> Directions: Output all of the lines below exactly, and leave out each image.

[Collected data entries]
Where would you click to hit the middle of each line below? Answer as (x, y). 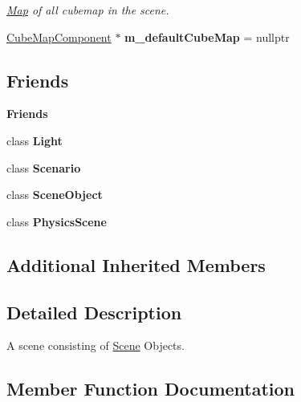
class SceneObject (55, 195)
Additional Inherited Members (136, 264)
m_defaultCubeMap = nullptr (207, 37)
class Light (35, 140)
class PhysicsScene (57, 221)
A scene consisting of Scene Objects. (96, 345)
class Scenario (44, 167)
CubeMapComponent (59, 37)

> Solved exercise:
Where would you click to hit the middle of each line below? Answer as (x, y). 
class SceneObject (55, 195)
Additional Inherited Members (136, 264)
m_defaultCubeMap = nullptr (207, 37)
class Light (35, 140)
class PhysicsScene (57, 221)
A scene consisting of Scene Objects. (96, 345)
class Scenario (44, 167)
CubeMapComponent (59, 37)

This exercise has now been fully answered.